(Records from a data source)
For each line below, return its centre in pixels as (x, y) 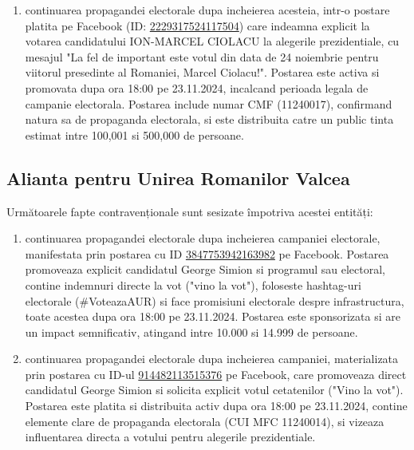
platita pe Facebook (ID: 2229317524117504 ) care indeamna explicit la (197, 25)
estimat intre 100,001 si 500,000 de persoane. (134, 134)
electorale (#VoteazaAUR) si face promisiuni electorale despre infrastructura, (215, 300)
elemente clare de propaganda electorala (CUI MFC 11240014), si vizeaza (205, 421)
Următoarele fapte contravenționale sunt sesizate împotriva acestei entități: (190, 211)
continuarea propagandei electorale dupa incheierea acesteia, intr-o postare (207, 10)
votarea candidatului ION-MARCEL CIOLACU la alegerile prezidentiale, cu (212, 41)
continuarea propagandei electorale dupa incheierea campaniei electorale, (203, 238)
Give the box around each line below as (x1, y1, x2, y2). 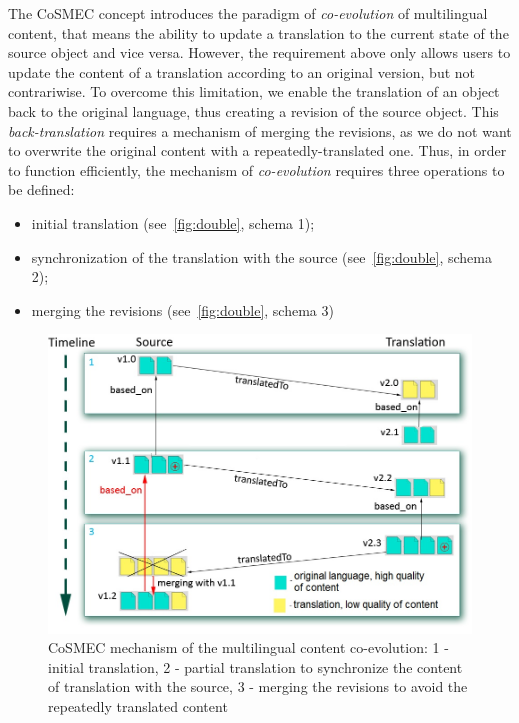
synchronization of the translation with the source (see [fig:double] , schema (31, 246, 492, 267)
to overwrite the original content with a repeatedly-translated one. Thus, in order (8, 140, 507, 161)
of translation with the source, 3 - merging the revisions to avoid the (48, 676, 468, 697)
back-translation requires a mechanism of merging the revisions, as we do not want (8, 120, 512, 141)
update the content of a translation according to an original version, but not (8, 61, 476, 82)
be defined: (8, 179, 75, 200)
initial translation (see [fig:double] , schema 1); (31, 212, 315, 233)
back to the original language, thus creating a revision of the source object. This (8, 100, 499, 121)
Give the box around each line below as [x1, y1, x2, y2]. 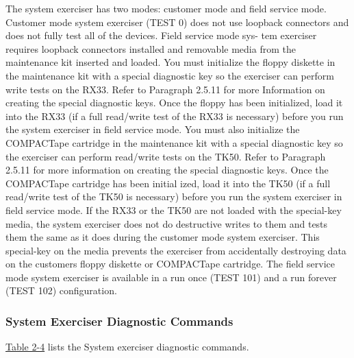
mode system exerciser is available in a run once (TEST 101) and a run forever [5, 270, 337, 284]
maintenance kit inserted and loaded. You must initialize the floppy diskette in [5, 55, 336, 69]
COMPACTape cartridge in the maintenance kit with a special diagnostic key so [5, 135, 343, 150]
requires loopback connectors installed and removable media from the [5, 41, 296, 56]
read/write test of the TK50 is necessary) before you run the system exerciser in [5, 189, 342, 204]
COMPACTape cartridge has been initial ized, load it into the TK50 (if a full [5, 176, 331, 190]
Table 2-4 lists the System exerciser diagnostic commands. [5, 339, 249, 354]
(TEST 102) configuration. [5, 283, 117, 298]
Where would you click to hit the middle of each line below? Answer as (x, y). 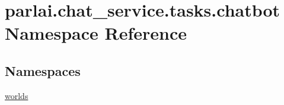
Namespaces (43, 70)
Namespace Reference (96, 33)
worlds (17, 95)
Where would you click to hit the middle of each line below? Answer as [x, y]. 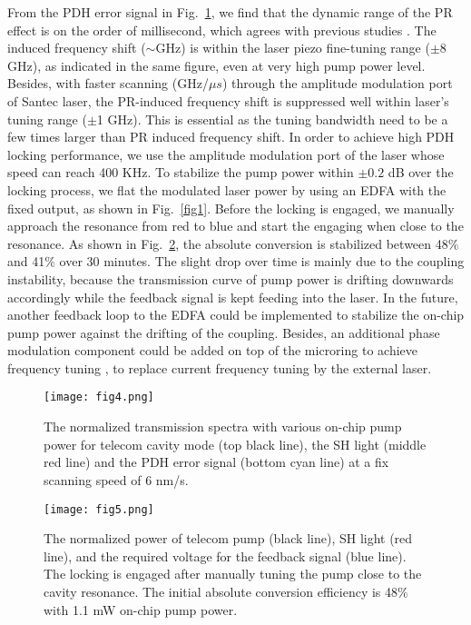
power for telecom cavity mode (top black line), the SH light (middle [235, 444]
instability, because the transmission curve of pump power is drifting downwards [231, 278]
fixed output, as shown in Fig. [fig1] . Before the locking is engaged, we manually [231, 208]
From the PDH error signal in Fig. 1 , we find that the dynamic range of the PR [230, 12]
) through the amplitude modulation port [337, 83]
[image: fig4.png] [99, 397]
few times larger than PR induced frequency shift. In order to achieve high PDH [231, 137]
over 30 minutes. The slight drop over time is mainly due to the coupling [262, 261]

• Exercise: Each entry should be set down exactly, pictures excluded.

• Written answer:
For each line below, return its centre in pixels as (x, y) 
platita pe Facebook (ID: 2229317524117504 ) care indeamna explicit la (197, 25)
estimat intre 100,001 si 500,000 de persoane. (134, 134)
electorale (#VoteazaAUR) si face promisiuni electorale despre infrastructura, (215, 300)
elemente clare de propaganda electorala (CUI MFC 11240014), si vizeaza (205, 421)
Următoarele fapte contravenționale sunt sesizate împotriva acestei entități: (190, 211)
continuarea propagandei electorale dupa incheierea acesteia, intr-o postare (207, 10)
votarea candidatului ION-MARCEL CIOLACU la alegerile prezidentiale, cu (212, 41)
continuarea propagandei electorale dupa incheierea campaniei electorale, (203, 238)
Give the box around each line below as (x1, y1, x2, y2). 
synchronization of the translation with the source (see [fig:double] , schema (31, 246, 492, 267)
to overwrite the original content with a repeatedly-translated one. Thus, in order (8, 140, 507, 161)
of translation with the source, 3 - merging the revisions to avoid the (48, 676, 468, 697)
back-translation requires a mechanism of merging the revisions, as we do not want (8, 120, 512, 141)
update the content of a translation according to an original version, but not (8, 61, 476, 82)
be defined: (8, 179, 75, 200)
initial translation (see [fig:double] , schema 1); (31, 212, 315, 233)
back to the original language, thus creating a revision of the source object. This (8, 100, 499, 121)
Give the box around each line below as [x1, y1, x2, y2]. 
mode system exerciser is available in a run once (TEST 101) and a run forever [5, 270, 337, 284]
maintenance kit inserted and loaded. You must initialize the floppy diskette in [5, 55, 336, 69]
COMPACTape cartridge in the maintenance kit with a special diagnostic key so [5, 135, 343, 150]
requires loopback connectors installed and removable media from the [5, 41, 296, 56]
read/write test of the TK50 is necessary) before you run the system exerciser in [5, 189, 342, 204]
COMPACTape cartridge has been initial ized, load it into the TK50 (if a full [5, 176, 331, 190]
Table 2-4 lists the System exerciser diagnostic commands. [5, 339, 249, 354]
(TEST 102) configuration. [5, 283, 117, 298]
Where would you click to hit the middle of each line below? Answer as (x, y). 
Namespaces (43, 70)
Namespace Reference (96, 33)
worlds (17, 95)
Where would you click to hit the middle of each line below? Answer as [x, y]. 
power for telecom cavity mode (top black line), the SH light (middle [235, 444]
instability, because the transmission curve of pump power is drifting downwards [231, 278]
fixed output, as shown in Fig. [fig1] . Before the locking is engaged, we manually [231, 208]
From the PDH error signal in Fig. 1 , we find that the dynamic range of the PR [230, 12]
) through the amplitude modulation port [337, 83]
[image: fig4.png] [99, 397]
few times larger than PR induced frequency shift. In order to achieve high PDH [231, 137]
over 30 minutes. The slight drop over time is mainly due to the coupling [262, 261]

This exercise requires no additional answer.